Los comunistas chilenos, eternamente perseguidos, innegablemente valientes frente a la dictadura de Pinochet, son incapaces de ver dictadura o autocracia en el gobierno de Maduro. Las violaciones de derechos humanos que sufrieron en carne propia y que denunciaron con valentía durante la dictadura militar chilena, apoyándose en las condenas de la ONU y recurriendo a la OEA, ahora son fábulas del fascismo y del imperialismo americano si se refieren a Venezuela.

Lautaro Carmona nos dice que sólo le queda asumir la institucionalidad de ese país y admitir, por ello, el triunfo de maduro conforme a esa institucionalidad. Es una idea absurda, pues si por ella fuera, por ejemplo, deberíamos admitir todos que la Constitución Política de 1980 tuvo un origen válido, conforme a la institucionalidad de aquel tiempo.

A su vez, el griterío de la UDI o los emplazamientos de Evelyn Matthei a la expresidenta Bachelet para que se pronuncie sobre Venezuela resultan vergonzosos si recordamos su obsecuencia y servilismo con respecto a la dictadura militar de Pinochet.

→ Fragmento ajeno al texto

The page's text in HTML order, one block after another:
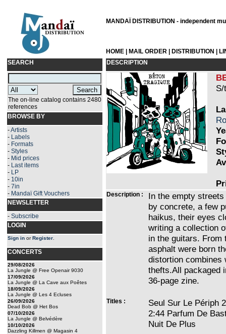
MANDAÏ DISTRIBUTION - independent
HOME MAIL ORDER DISTRIBUTION
SEARCH
The on-line catalog contains 2480
references
BROWSE BY
-Artists
- Labels
- Formats
- Styles
- Mid prices
- Last items
- LP
- 10in
- 7in
- Mandaï Gift Vouchers
NEWSLETTER
- Subscribe
LOGIN
Sign in orRegister
CONCERTS
29/08/2026
La Jungle @ Free Openair 9030
17/09/2026
La Jungle @ La Cave aux Poêtes
18/09/2026
La Jungle @ Les 4 Ecluses
26/09/2026
Dead Bob @ Het Bos
07/10/2026
La Jungle @ Belvédère
10/10/2026
Dazzling Killmen @ Magasin 4
DESCRIPTION
S/t
Description :
In the empty
by concrete, a few
haikus, their eyes
writing a collection
in the guitars. From
asphalt were born
distortion combines
thefts.All packaged
36-page zine.
Titles :
Seul Sur Le Périph
2:44 Parfum De
Nuit De Plus
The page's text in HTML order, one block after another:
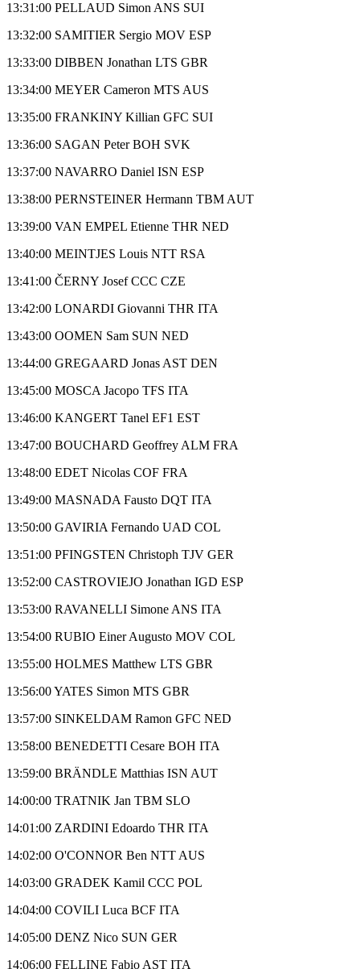
13:31:00 PELLAUD Simon ANS SUI
13:32:00 SAMITIER Sergio MOV ESP
13:33:00 DIBBEN Jonathan LTS GBR
13:34:00 MEYER Cameron MTS AUS
13:35:00 FRANKINY Killian GFC SUI
13:36:00 SAGAN Peter BOH SVK
13:37:00 NAVARRO Daniel ISN ESP
13:38:00 PERNSTEINER Hermann TBM AUT
13:39:00 VAN EMPEL Etienne THR NED
13:40:00 MEINTJES Louis NTT RSA
13:41:00 ČERNY Josef CCC CZE
13:42:00 LONARDI Giovanni THR ITA
13:43:00 OOMEN Sam SUN NED
13:44:00 GREGAARD Jonas AST DEN
13:45:00 MOSCA Jacopo TFS ITA
13:46:00 KANGERT Tanel EF1 EST
13:47:00 BOUCHARD Geoffrey ALM FRA
13:48:00 EDET Nicolas COF FRA
13:49:00 MASNADA Fausto DQT ITA
13:50:00 GAVIRIA Fernando UAD COL
13:51:00 PFINGSTEN Christoph TJV GER
13:52:00 CASTROVIEJO Jonathan IGD ESP
13:53:00 RAVANELLI Simone ANS ITA
13:54:00 RUBIO Einer Augusto MOV COL
13:55:00 HOLMES Matthew LTS GBR
13:56:00 YATES Simon MTS GBR
13:57:00 SINKELDAM Ramon GFC NED
13:58:00 BENEDETTI Cesare BOH ITA
13:59:00 BRÄNDLE Matthias ISN AUT
14:00:00 TRATNIK Jan TBM SLO
14:01:00 ZARDINI Edoardo THR ITA
14:02:00 O'CONNOR Ben NTT AUS
14:03:00 GRADEK Kamil CCC POL
14:04:00 COVILI Luca BCF ITA
14:05:00 DENZ Nico SUN GER
14:06:00 FELLINE Fabio AST ITA
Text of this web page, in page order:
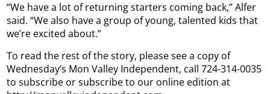
“We have a lot of returning starters coming back,” Alfer
said. “We also have a group of young, talented kids that
we’re excited about.”
To read the rest of the story, please see a copy of
Wednesday’s Mon Valley Independent, call 724-314-0035
to subscribe or subscribe to our online edition at
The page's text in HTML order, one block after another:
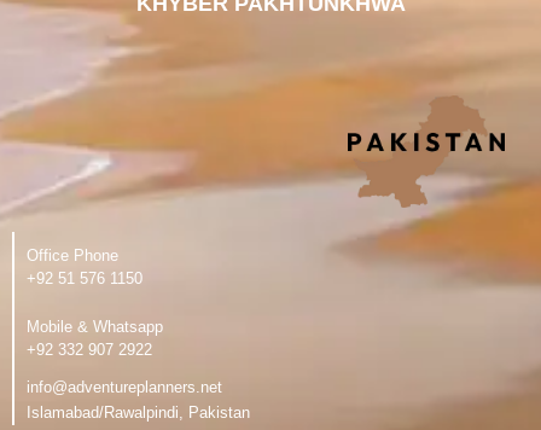
Office Phone
‪+92 51 576 1150
Mobile & Whatsapp
‪+92 332 907 2922
info@adventureplanners.net
Islamabad/Rawalpindi, Pakistan
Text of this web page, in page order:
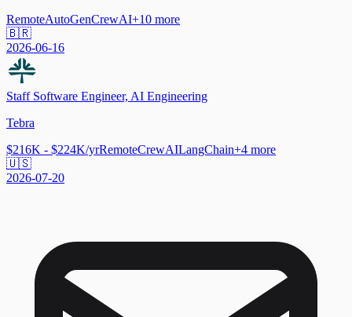
RemoteAutoGenCrewAI+10 more
🇧🇷
2026-06-16
Staff Software Engineer, AI Engineering
Tebra
$216K - $224K/yrRemoteCrewAILangChain+4 more
🇺🇸
2026-07-20
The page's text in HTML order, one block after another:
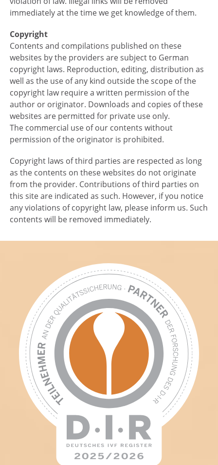
immediately at the time we get knowledge of them.
Copyright
Contents and compilations published on these
websites by the providers are subject to German
copyright laws. Reproduction, editing, distribution as
well as the use of any kind outside the scope of the
copyright law require a written permission of the
author or originator. Downloads and copies of these
websites are permitted for private use only.
The commercial use of our contents without
permission of the originator is prohibited.
Copyright laws of third parties are respected as long
as the contents on these websites do not originate
from the provider. Contributions of third parties on
this site are indicated as such. However, if you notice
any violations of copyright law, please inform us. Such
contents will be removed immediately.
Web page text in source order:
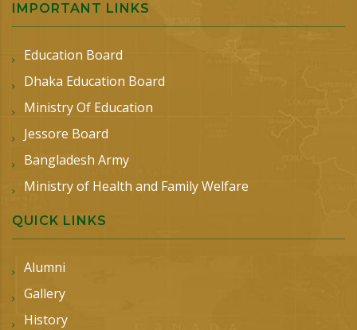
IMPORTANT LINKS
Education Board
Dhaka Education Board
Ministry Of Education
Jessore Board
Bangladesh Army
Ministry of Health and Family Welfare
QUICK LINKS
Alumni
Gallery
History
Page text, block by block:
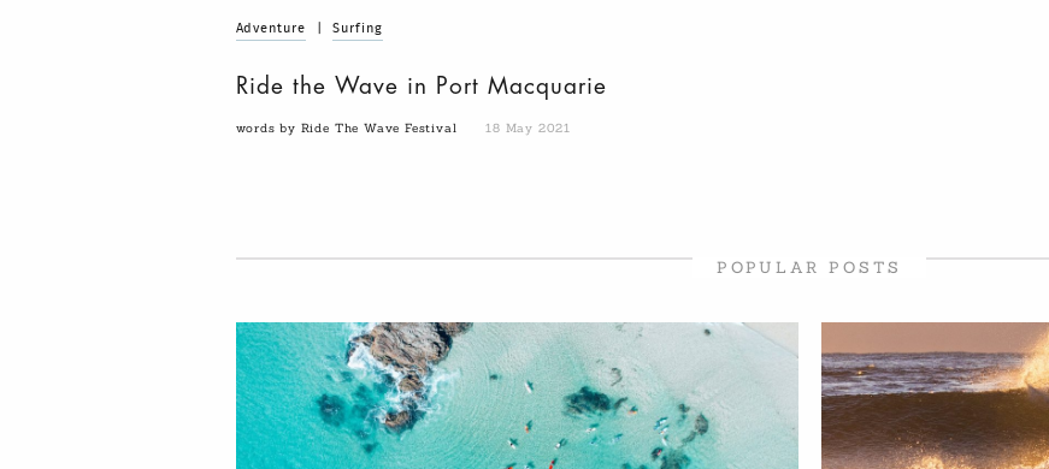
Adventure Surfing
Ride the Wave in Port Macquarie
words by Ride The Wave Festival 18 May 2021
POPULAR POSTS
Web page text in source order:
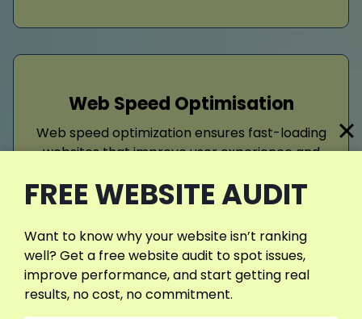
Web Speed Optimisation
Web speed optimization ensures fast-loading
websites that improve user experience and
caching, and minimizing code reduces delays.
Patients prefer quick-loading sites, which
lower bounce rates and increase
engagement. A fast, responsive website not
only pleases visitors but also improves
visibility.
FREE WEBSITE AUDIT
Want to know why your website isn’t ranking
well? Get a free website audit to spot issues,
improve performance, and start getting real
results, no cost, no commitment.
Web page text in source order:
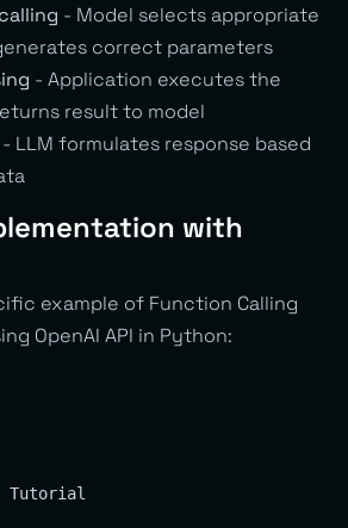
- Model selects appropriate
correct parameters
- Application executes the
result to model
- LLM formulates response based
with
example of Function Calling
OpenAI API in Python:
Tutorial
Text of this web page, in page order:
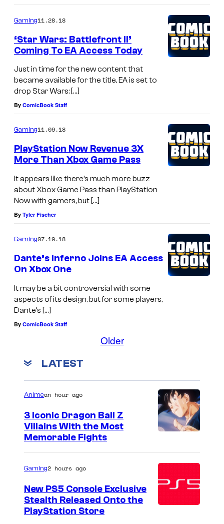
Gaming11.28.18
‘Star Wars: Battlefront II’
Coming To EA Access Today
Just in time for the new content that
became available for the title, EA is set to
drop Star Wars: […]
By ComicBook Staff
Gaming11.09.18
PlayStation Now Revenue 3X
More Than Xbox Game Pass
It appears like there’s much more buzz
about Xbox Game Pass than PlayStation
Now with gamers, but […]
By Tyler Fischer
Gaming07.19.18
Dante’s Inferno Joins EA Access
On Xbox One
It may be a bit controversial with some
aspects of its design, but for some players,
Dante’s […]
By ComicBook Staff
Older
LATEST
a
g
Animean hour ago
3 Iconic Dragon Ball Z
Villains With the Most
Memorable Fights
Gaming2 hours ago
New PS5 Console Exclusive
Stealth Released Onto the
PlayStation Store
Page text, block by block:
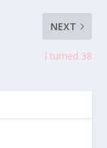
NEXT
I turned 38
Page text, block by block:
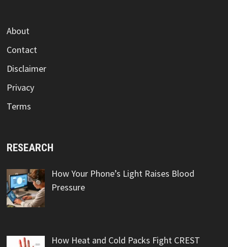
About
Contact
Disclaimer
Privacy
Terms
RESEARCH
How Your Phone’s Light Raises Blood
Pressure
How Heat and Cold Packs Fight CREST
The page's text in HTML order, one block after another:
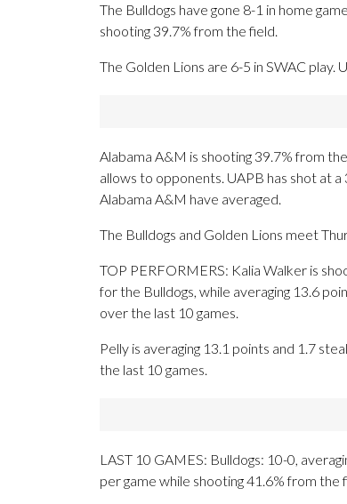
The Bulldogs have gone 8-1 in home
shooting 39.7% from the field.
The Golden Lions are 6-5 in SWAC play.
Alabama A&M is shooting 39.7% from
allows to opponents. UAPB has shot at
Alabama A&M have averaged.
The Bulldogs and Golden Lions meet
TOP PERFORMERS: Kalia Walker is
for the Bulldogs, while averaging 13.6
over the last 10 games.
Pelly is averaging 13.1 points and 1.7
the last 10 games.
LAST 10 GAMES: Bulldogs: 10-0,
per game while shooting 41.6% from

Esas personas vivieron con alegría y felicidad una dictadura sangrienta y negaron hasta donde les fue posible la existencia de las violaciones a los derechos humanos. Su amor a la democracia no es creíble. Siguen y seguirán justificando el golpe de estado de 1973 y la dictadura.

No se puede ser demócrata a veces y solo en determinadas circunstancias.

La democracia es un sistema que enseña humildad a través de la persecución y entrega del poder, que desarrolla la capacidad de respetar la posición del otro e incluso de ser gobernado por el adversario político.

La política, para un demócrata, es un medio civilizado de resolver los conflictos y por eso sólo puede realizarse desde el derecho, no desde la fuerza. Mientras mayor es el uso de la fuerza de un gobierno, menor es la calidad de sus credenciales democráticas.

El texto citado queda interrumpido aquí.